● Entries supplied
/---

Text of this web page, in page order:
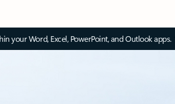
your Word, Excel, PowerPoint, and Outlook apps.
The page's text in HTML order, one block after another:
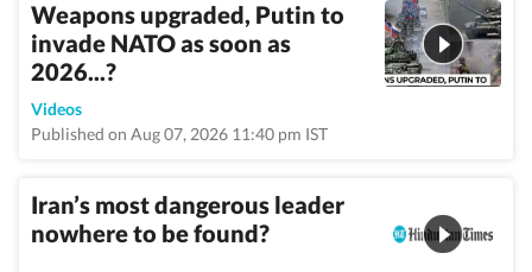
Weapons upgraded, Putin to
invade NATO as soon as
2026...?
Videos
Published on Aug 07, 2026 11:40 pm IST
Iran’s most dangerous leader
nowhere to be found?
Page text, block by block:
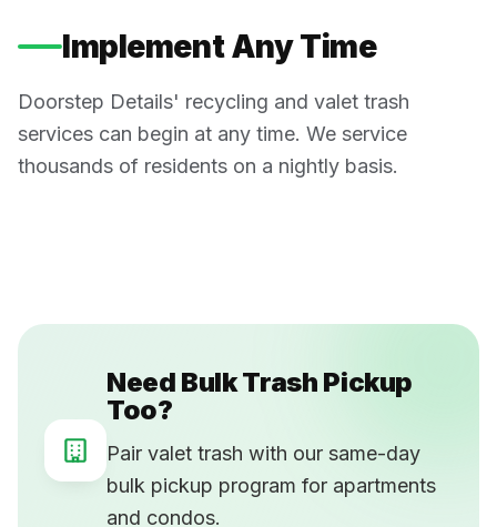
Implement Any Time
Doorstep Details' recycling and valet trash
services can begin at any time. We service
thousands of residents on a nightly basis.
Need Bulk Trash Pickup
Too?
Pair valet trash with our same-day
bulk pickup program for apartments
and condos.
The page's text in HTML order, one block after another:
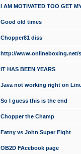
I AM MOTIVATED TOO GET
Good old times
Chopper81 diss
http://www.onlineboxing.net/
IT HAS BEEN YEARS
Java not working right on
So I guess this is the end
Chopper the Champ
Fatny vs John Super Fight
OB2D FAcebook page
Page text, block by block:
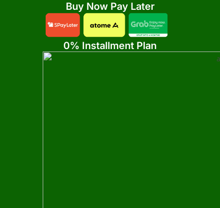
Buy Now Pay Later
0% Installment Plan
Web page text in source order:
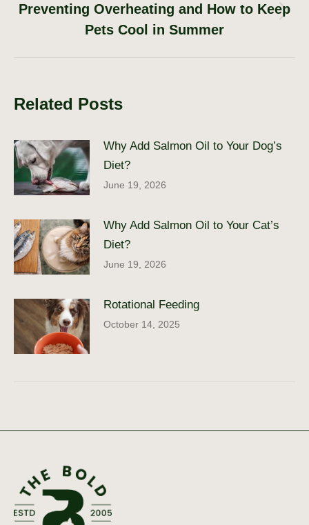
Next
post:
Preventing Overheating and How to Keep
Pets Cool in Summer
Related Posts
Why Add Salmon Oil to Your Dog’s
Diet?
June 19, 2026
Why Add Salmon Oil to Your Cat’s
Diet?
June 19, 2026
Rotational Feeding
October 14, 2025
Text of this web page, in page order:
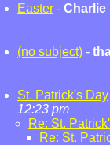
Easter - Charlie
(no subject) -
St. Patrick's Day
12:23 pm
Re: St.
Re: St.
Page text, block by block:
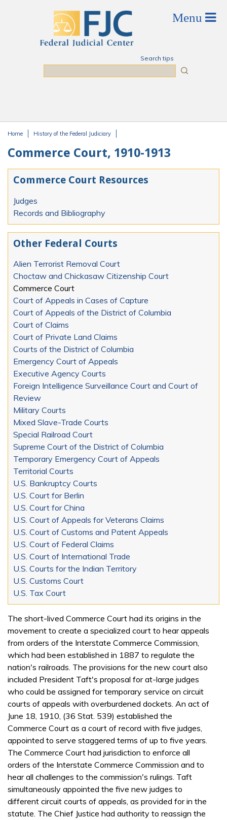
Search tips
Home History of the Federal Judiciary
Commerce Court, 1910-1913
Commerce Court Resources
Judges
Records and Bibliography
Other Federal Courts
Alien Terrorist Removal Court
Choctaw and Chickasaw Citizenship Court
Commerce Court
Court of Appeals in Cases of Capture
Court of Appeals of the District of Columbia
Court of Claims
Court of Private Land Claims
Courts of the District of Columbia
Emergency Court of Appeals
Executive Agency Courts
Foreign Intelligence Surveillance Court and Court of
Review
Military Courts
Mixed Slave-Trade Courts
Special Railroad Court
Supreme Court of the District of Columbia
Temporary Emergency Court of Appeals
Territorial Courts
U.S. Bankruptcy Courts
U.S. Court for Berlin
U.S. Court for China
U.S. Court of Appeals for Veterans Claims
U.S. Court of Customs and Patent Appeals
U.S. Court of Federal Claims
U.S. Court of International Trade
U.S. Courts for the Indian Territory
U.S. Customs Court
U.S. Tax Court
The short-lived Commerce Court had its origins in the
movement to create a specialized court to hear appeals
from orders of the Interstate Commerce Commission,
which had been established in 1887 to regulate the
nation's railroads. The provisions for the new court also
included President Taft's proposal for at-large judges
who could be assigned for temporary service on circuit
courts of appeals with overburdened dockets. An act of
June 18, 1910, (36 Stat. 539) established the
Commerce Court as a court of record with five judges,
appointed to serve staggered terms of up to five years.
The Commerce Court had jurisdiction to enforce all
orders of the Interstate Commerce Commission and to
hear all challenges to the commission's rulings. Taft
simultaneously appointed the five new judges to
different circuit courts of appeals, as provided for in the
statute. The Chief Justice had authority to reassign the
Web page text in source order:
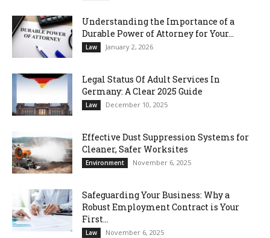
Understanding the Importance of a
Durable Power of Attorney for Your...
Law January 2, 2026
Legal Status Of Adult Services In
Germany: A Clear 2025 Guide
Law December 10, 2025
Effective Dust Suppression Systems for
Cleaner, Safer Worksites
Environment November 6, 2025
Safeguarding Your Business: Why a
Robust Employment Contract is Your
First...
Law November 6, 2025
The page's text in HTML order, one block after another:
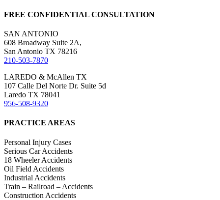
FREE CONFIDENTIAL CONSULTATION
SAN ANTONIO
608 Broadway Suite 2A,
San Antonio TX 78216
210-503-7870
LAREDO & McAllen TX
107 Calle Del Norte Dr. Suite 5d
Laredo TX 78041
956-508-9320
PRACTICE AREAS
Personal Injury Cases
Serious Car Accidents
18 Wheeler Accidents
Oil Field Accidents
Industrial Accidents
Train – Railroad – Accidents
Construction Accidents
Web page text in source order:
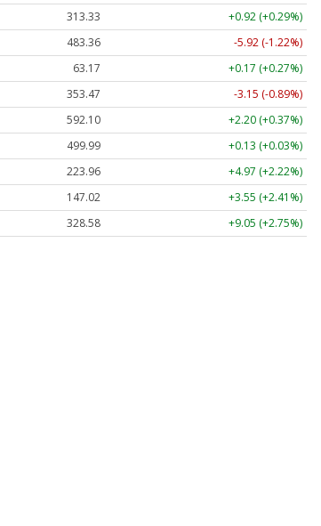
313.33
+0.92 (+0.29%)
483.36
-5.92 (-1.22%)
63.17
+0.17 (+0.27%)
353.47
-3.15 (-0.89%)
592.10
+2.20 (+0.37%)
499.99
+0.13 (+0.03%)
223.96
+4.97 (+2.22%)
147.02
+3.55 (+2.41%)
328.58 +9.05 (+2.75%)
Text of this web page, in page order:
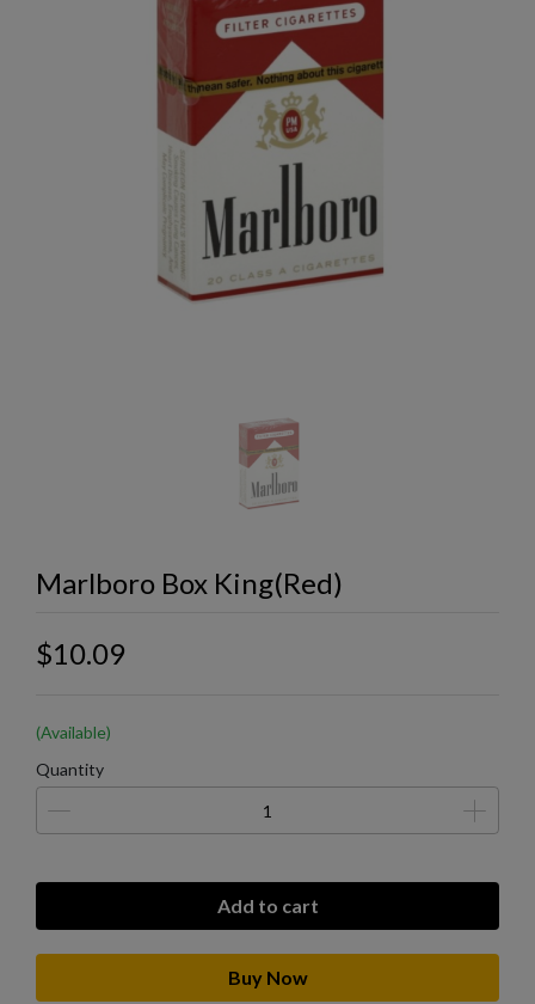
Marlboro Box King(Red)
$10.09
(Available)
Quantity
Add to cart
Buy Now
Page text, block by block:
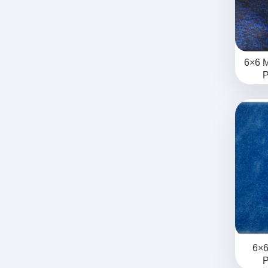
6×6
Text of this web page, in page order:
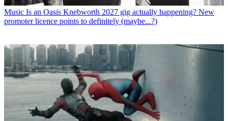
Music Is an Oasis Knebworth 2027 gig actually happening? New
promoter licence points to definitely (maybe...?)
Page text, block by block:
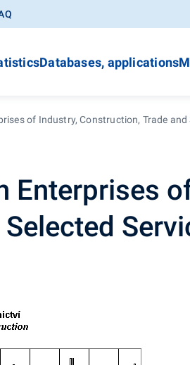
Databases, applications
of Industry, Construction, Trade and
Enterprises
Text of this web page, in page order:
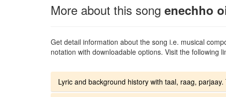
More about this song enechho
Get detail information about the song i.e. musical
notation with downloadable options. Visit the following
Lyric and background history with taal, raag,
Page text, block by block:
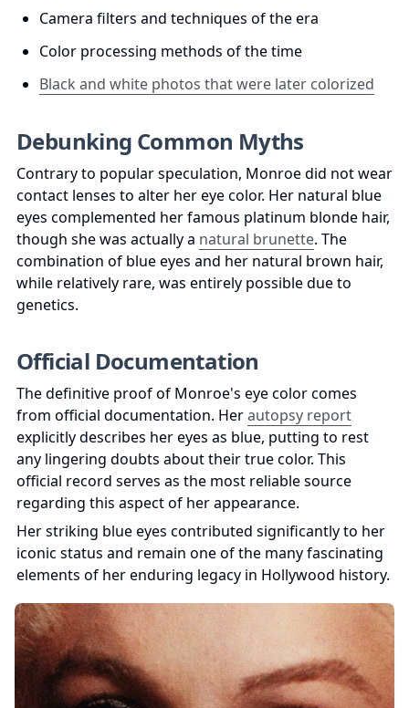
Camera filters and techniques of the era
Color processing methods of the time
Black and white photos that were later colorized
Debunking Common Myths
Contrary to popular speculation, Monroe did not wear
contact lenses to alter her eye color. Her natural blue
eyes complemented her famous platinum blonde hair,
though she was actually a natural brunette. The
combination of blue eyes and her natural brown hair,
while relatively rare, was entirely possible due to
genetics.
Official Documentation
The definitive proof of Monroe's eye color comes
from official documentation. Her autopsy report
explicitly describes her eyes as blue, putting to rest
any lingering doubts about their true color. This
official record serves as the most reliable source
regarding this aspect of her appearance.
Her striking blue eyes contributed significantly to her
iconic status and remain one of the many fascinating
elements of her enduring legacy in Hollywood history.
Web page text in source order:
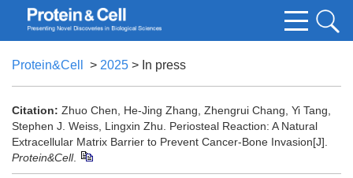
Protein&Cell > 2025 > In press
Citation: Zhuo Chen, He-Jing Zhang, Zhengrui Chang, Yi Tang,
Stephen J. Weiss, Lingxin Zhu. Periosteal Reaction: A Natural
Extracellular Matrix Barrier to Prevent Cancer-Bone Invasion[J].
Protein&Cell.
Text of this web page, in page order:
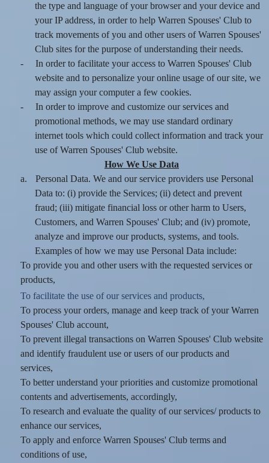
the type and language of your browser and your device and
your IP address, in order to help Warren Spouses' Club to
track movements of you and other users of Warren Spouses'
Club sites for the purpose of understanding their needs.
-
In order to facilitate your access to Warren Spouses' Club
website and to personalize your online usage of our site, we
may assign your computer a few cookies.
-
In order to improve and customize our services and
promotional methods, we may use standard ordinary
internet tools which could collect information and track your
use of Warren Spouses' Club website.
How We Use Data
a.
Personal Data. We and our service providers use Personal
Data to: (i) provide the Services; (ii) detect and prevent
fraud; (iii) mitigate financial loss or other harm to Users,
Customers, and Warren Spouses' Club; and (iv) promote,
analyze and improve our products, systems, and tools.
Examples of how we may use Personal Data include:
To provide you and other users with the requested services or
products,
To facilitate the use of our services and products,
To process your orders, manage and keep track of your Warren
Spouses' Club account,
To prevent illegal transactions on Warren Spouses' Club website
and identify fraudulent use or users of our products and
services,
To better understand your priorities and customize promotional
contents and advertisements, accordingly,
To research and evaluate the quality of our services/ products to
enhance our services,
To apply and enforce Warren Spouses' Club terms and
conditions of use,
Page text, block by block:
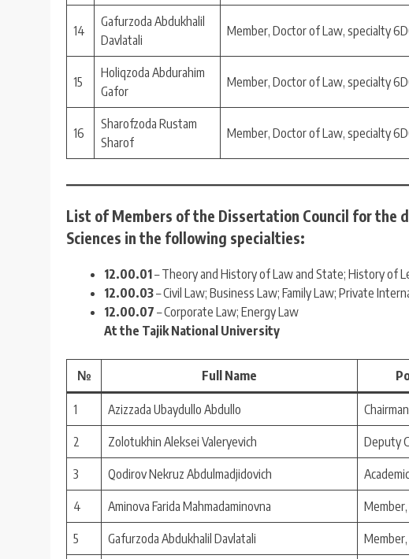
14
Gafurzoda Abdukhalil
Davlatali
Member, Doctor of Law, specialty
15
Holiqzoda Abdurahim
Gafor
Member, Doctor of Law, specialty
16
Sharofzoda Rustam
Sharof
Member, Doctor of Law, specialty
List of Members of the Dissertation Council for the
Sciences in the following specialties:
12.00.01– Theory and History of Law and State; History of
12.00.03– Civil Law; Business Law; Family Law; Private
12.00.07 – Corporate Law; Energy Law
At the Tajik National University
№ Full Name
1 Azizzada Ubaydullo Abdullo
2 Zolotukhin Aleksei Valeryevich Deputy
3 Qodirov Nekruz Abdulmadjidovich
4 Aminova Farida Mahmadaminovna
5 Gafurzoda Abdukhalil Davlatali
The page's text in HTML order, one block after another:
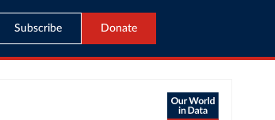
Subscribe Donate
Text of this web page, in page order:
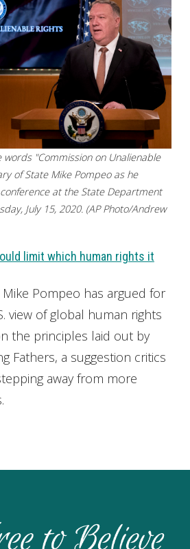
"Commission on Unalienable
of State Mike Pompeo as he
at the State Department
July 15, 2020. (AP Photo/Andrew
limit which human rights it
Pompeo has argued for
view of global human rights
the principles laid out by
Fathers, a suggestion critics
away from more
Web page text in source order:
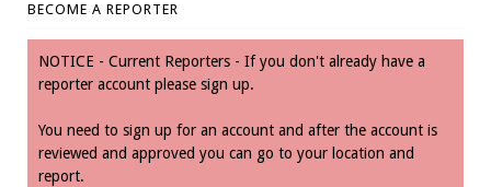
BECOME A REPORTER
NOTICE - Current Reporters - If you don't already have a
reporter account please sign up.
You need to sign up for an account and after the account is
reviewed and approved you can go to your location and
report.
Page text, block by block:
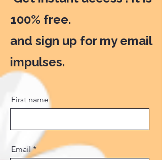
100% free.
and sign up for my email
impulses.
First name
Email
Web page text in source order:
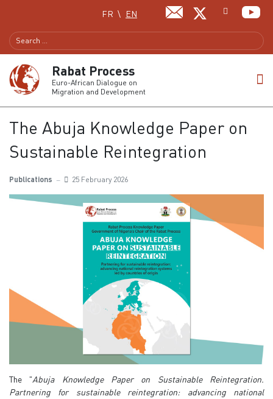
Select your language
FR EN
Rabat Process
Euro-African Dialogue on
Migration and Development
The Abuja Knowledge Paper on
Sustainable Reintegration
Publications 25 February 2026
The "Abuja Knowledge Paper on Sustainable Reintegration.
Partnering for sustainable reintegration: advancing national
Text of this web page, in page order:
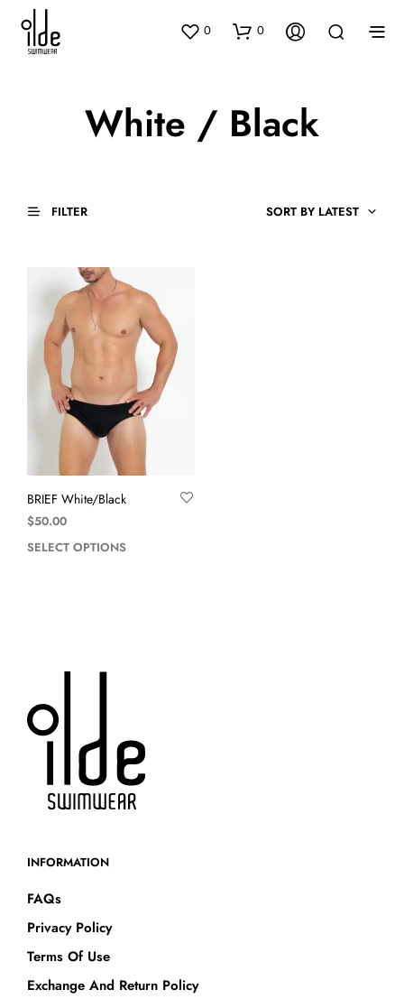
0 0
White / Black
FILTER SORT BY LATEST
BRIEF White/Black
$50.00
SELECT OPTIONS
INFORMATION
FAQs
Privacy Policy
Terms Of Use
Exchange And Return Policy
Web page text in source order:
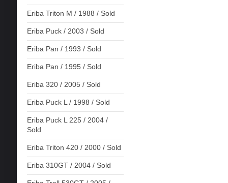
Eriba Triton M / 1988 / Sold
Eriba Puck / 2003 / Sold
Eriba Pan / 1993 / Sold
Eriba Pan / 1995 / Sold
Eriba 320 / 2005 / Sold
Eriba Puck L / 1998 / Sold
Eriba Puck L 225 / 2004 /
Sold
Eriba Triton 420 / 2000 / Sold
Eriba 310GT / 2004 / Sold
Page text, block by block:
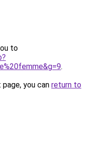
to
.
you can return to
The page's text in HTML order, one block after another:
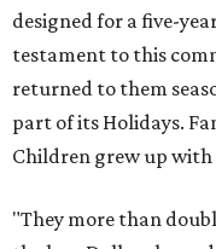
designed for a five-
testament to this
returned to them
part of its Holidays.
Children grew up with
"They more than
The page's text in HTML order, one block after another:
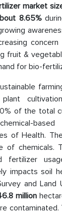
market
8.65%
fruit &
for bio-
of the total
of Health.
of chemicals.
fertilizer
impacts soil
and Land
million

\---

● What the task requires
Using the data above, extract exactly the lines from the one that holds "Foreign Intelligence Surveillance" to the one that holds "U.S. Tax Court", both ends included, and no others.

● Result
Foreign Intelligence Surveillance Court and Court of
Review
Military Courts
Mixed Slave-Trade Courts
Special Railroad Court
Supreme Court of the District of Columbia
Temporary Emergency Court of Appeals
Territorial Courts
U.S. Bankruptcy Courts
U.S. Court for Berlin
U.S. Court for China
U.S. Court of Appeals for Veterans Claims
U.S. Court of Customs and Patent Appeals
U.S. Court of Federal Claims
U.S. Court of International Trade
U.S. Courts for the Indian Territory
U.S. Customs Court
U.S. Tax Court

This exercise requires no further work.